[What you have to do]: Return the full set of entries below exactly, leaving every image out.

[Records for this exercise]:
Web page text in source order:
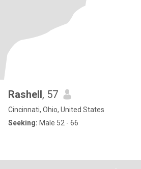
Rashell, 57
Cincinnati, Ohio, United States
Seeking: Male 52 - 66
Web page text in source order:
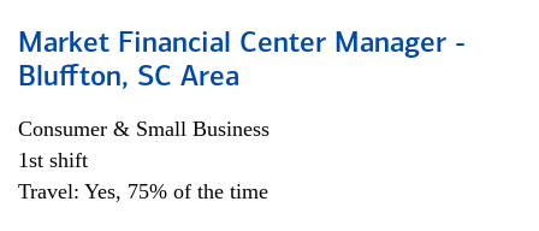
Market Financial Center Manager -
Bluffton, SC Area
Consumer & Small Business
1st shift
Travel: Yes, 75% of the time
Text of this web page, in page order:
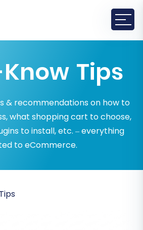
Tips
& recommendations on how to
what shopping cart to choose,
to install, etc. – everything
to eCommerce.
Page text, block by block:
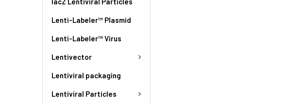
Lenti-Labeler™ Plasmid
Lenti-Labeler™ Virus
Lentivector
Lentiviral packaging
Lentiviral Particles
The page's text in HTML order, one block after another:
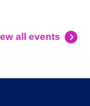
all events
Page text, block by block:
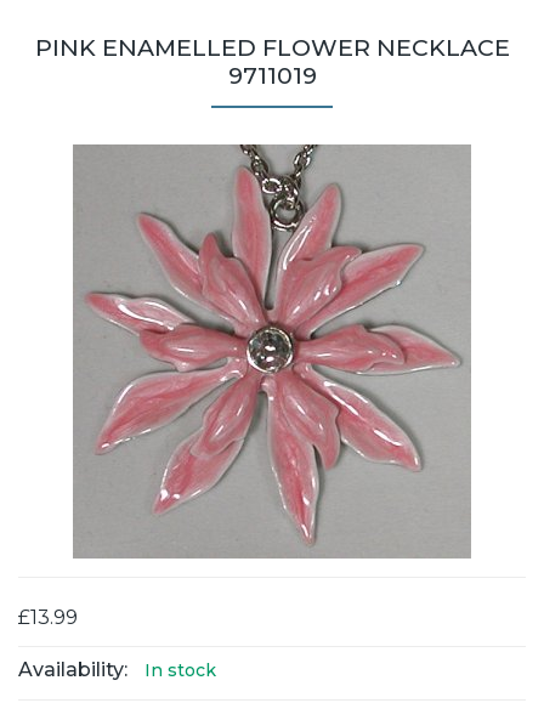
PINK ENAMELLED FLOWER NECKLACE
9711019
£13.99
Availability: In stock
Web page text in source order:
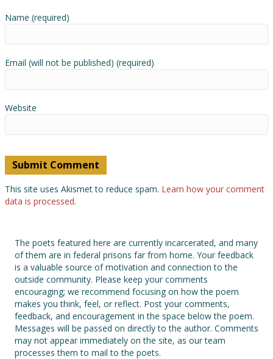
Name (required)
Email (will not be published) (required)
Website
This site uses Akismet to reduce spam. Learn how your comment
data is processed.
The poets featured here are currently incarcerated, and many
of them are in federal prisons far from home. Your feedback
is a valuable source of motivation and connection to the
outside community. Please keep your comments
encouraging; we recommend focusing on how the poem
makes you think, feel, or reflect. Post your comments,
feedback, and encouragement in the space below the poem.
Messages will be passed on directly to the author. Comments
may not appear immediately on the site, as our team
processes them to mail to the poets.
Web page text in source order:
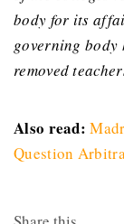
body for its
governing body
removed
Also read:
Question
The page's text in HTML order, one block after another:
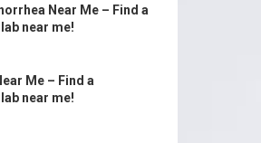
Near Me – Find a
near me!
Me – Find a
near me!
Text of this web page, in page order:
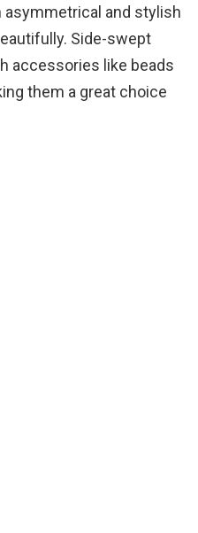
asymmetrical and stylish
Side-swept
accessories like beads
them a great choice
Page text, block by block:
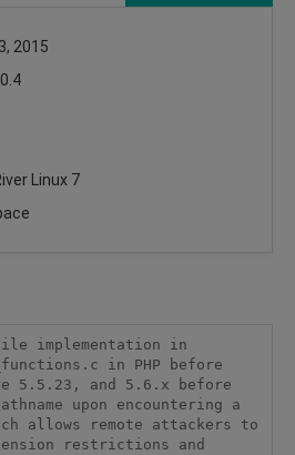
2015
Linux 7
implementation in
in PHP before
5.5.23, and 5.6.x before
upon encountering a
allows remote attackers to
restrictions and
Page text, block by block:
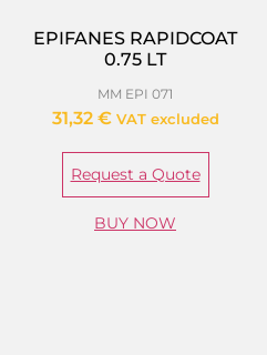
EPIFANES RAPIDCOAT
0.75 LT
MM EPI 071
31,32 € VAT excluded
Request a Quote
BUY NOW
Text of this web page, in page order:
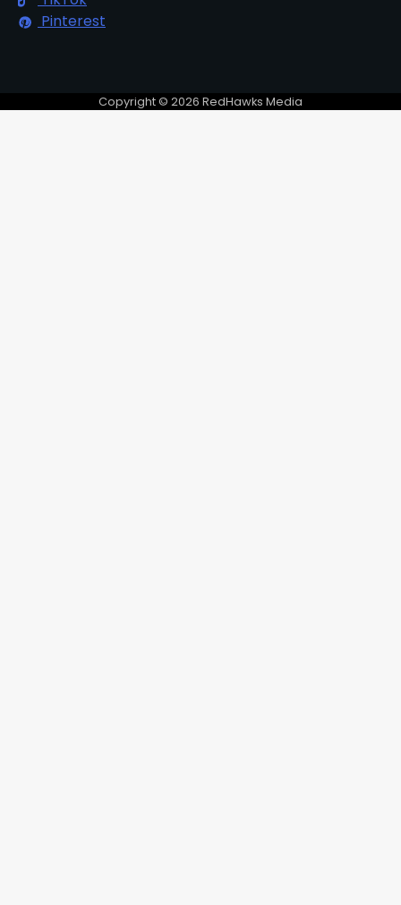
Pinterest
Copyright © 2026 RedHawks Media
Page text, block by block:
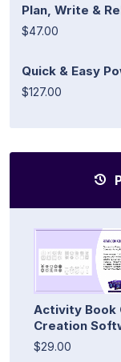
Plan, Write &
$47.00
Quick & Easy
$127.00
Activity Book
Creation
$29.00
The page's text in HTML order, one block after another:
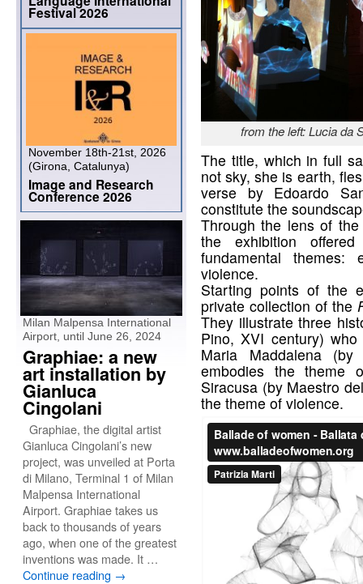
from the left: Lucia da
The title, which in full
not sky, she is earth,
verse by Edoardo
constitute the
Through the lens of
the exhibition
fundamental themes:
violence.
Starting points of the
private collection of the
They illustrate three
Pino, XVI century)
Maria Maddalena
embodies the theme
Siracusa (by Maestro
the theme of violence.
Festival 2026
November 18th-21st, 2026
(Girona, Catalunya)
Image and Research
Conference 2026
Milan Malpensa International
Airport, until June 26, 2024
Graphiae: a new
art installation by
Gianluca
Cingolani
Graphiae, the digital artist
Gianluca Cingolani’s new
project, was unveiled at Porta
di Milano, Terminal 1 of Milan
Malpensa International
Airport. Graphiae takes us
back to thousands of years
ago, when one of the greatest
inventions was made. It …
Continue reading →
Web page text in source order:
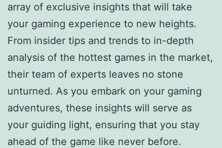
array of exclusive insights that will take
your gaming experience to new heights.
From insider tips and trends to in-depth
analysis of the hottest games in the market,
their team of experts leaves no stone
unturned. As you embark on your gaming
adventures, these insights will serve as
your guiding light, ensuring that you stay
ahead of the game like never before.
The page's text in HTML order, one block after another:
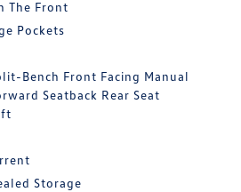
The Front
Pockets
Bench Front Facing Manual
Seatback Rear Seat
Storage
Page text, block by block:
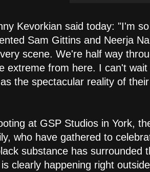
Kevorkian said today: "I'm
Sam Gittins and Neerja
scene. We're half way
extreme from here. I can't
the spectacular reality of
at GSP Studios in York,
who have gathered to
substance has surrounded
clearly happening right
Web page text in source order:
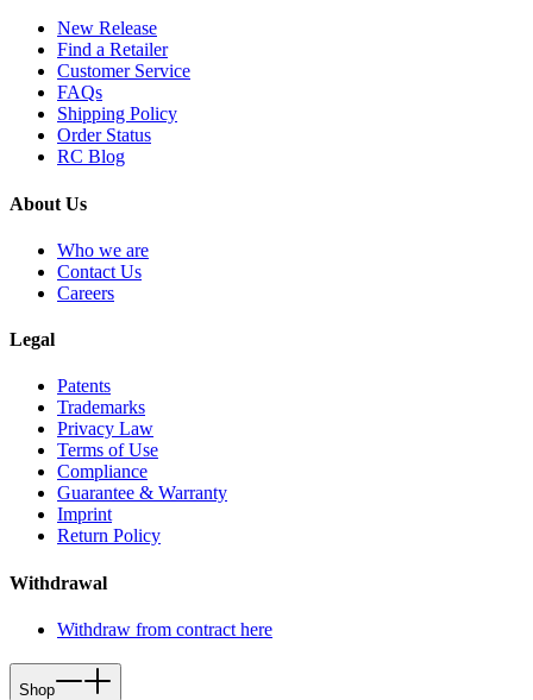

[Answer box]:
Web page text in source order:
Rashell, 57
Cincinnati, Ohio, United States
Seeking: Male 52 - 66
Web page text in source order:
Market Financial Center Manager -
Bluffton, SC Area
Consumer & Small Business
1st shift
Travel: Yes, 75% of the time
Text of this web page, in page order:
Tips
& recommendations on how to
what shopping cart to choose,
to install, etc. – everything
to eCommerce.
Page text, block by block:
Lenti-Labeler™ Plasmid
Lenti-Labeler™ Virus
Lentivector
Lentiviral packaging
Lentiviral Particles
The page's text in HTML order, one block after another:
all events
Page text, block by block:
PINK ENAMELLED FLOWER NECKLACE
9711019
£13.99
Availability: In stock
Web page text in source order:
Name (required)
Email (will not be published) (required)
Website
This site uses Akismet to reduce spam. Learn how your comment
data is processed.
The poets featured here are currently incarcerated, and many
of them are in federal prisons far from home. Your feedback
is a valuable source of motivation and connection to the
outside community. Please keep your comments
encouraging; we recommend focusing on how the poem
makes you think, feel, or reflect. Post your comments,
feedback, and encouragement in the space below the poem.
Messages will be passed on directly to the author. Comments
may not appear immediately on the site, as our team
processes them to mail to the poets.
Web page text in source order:
body for its
governing body
removed
Also read:
Question
The page's text in HTML order, one block after another:
Near Me – Find a
near me!
Me – Find a
near me!
Text of this web page, in page order:
asymmetrical and stylish
Side-swept
accessories like beads
them a great choice
Page text, block by block:
2015
Linux 7
implementation in
in PHP before
5.5.23, and 5.6.x before
upon encountering a
allows remote attackers to
restrictions and
Page text, block by block:
EPIFANES RAPIDCOAT
0.75 LT
MM EPI 071
31,32 € VAT excluded
Request a Quote
BUY NOW
Text of this web page, in page order:
Pinterest
Copyright © 2026 RedHawks Media
Page text, block by block:
Plan, Write &
$47.00
Quick & Easy
$127.00
Activity Book
Creation
$29.00
The page's text in HTML order, one block after another:
from the left: Lucia da
The title, which in full
not sky, she is earth,
verse by Edoardo
constitute the
Through the lens of
the exhibition
fundamental themes:
violence.
Starting points of the
private collection of the
They illustrate three
Pino, XVI century)
Maria Maddalena
embodies the theme
Siracusa (by Maestro
the theme of violence.
Festival 2026
November 18th-21st, 2026
(Girona, Catalunya)
Image and Research
Conference 2026
Milan Malpensa International
Airport, until June 26, 2024
Graphiae: a new
art installation by
Gianluca
Cingolani
Graphiae, the digital artist
Gianluca Cingolani’s new
project, was unveiled at Porta
di Milano, Terminal 1 of Milan
Malpensa International
Airport. Graphiae takes us
back to thousands of years
ago, when one of the greatest
inventions was made. It …
Continue reading →
Web page text in source order:
array of exclusive insights that will take
your gaming experience to new heights.
From insider tips and trends to in-depth
analysis of the hottest games in the market,
their team of experts leaves no stone
unturned. As you embark on your gaming
adventures, these insights will serve as
your guiding light, ensuring that you stay
ahead of the game like never before.
The page's text in HTML order, one block after another:
The Front
Pockets
Bench Front Facing Manual
Seatback Rear Seat
Storage
Page text, block by block:
Kevorkian said today: "I'm
Sam Gittins and Neerja
scene. We're half way
extreme from here. I can't
the spectacular reality of
at GSP Studios in York,
who have gathered to
substance has surrounded
clearly happening right
Web page text in source order:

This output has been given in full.